В недавней статье, посвященной историческим взаимоотношениям между санкхьей и йогой, Петер Шрайнер высказал предположение, что ранние сан-кхьяики, а конкретно: авторы санкхьических текстов в Мбх, были, несомненно, людьми, причастными к йогической практике, но не преуспевшими в ней, теми, кого Кришна в Гите (Мбх VI. 28.47-БхГ 6.41) именует yogabh-rasta — сорвавшимися вниз с крутой тропы йогического восхождения, не достигнув того желанного уровня, «откуда более не возвращаются». Это — «не (прирожденные) подвижники» (ayatih, Мбх VI. 28.37-БхГ6.57), люди, оказавшиеся не в силах вынести напряжение сверхчеловеческого сосредоточения и позволившие своему манасу отклониться от цели, вообще склонные не к мистической практике, а к интеллектуальной деятельности.30 Гита вполне сознает, насколько нереально для большинства людей достижение освобождения уже в этой жизни, как труден путь йоги, преуспеть на котором могут лишь единицы из многих тысяч. Поэтому Кришна утешает йогинов-неудач-ников, обещая им, что достигнутое на пути йоги не пропадает, в новом рождении они начнут не с нуля, а с того уровня, которого достигли в этой жизни, а в награду за проявленное рвение и благочестие новые условия могут оказаться много более благоприятными, чем нынешние (Мбх VI. 28.40— 45-БхГ 6.40—45).

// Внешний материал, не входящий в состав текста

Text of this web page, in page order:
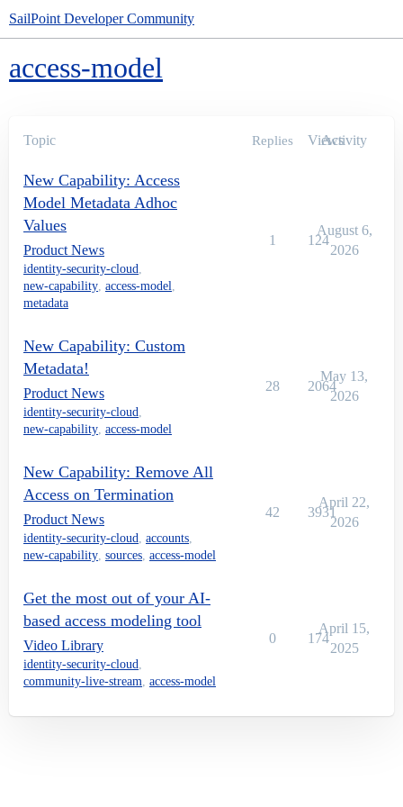
SailPoint Developer Community
access-model
Topic Replies Views
Activity
New Capability: Access
Model Metadata Adhoc
Values
Product News
identity-security-cloud,
new-capability, access-model,
metadata
1 124
August 6,
2026
New Capability: Custom
Metadata!
Product News
identity-security-cloud,
new-capability, access-model
28 2064
May 13,
2026
New Capability: Remove All
Access on Termination
Product News
identity-security-cloud, accounts,
new-capability, sources, access-model
42 3931
April 22,
2026
Get the most out of your AI-
based access modeling tool
Video Library
identity-security-cloud,
community-live-stream, access-model
0 174
April 15,
2025

Однако в реальности интеллектуальные йогины-неудачники не были, по-видимому, склонны дожидаться новых рождений, чтобы снова вступить в них на страшную стезю, требующую каждодневной отдачи всех духовных сил и чреватую для них, возможно в силу несоответствия их психического склада поставленной задаче, новым поражением. Интеллектуальная гордыня и ощущение себя обладателями драгоценного Знания, которое недоступно «примитивным» йогинам-практикам, побуждали их найти какой-то обходной путь к цели.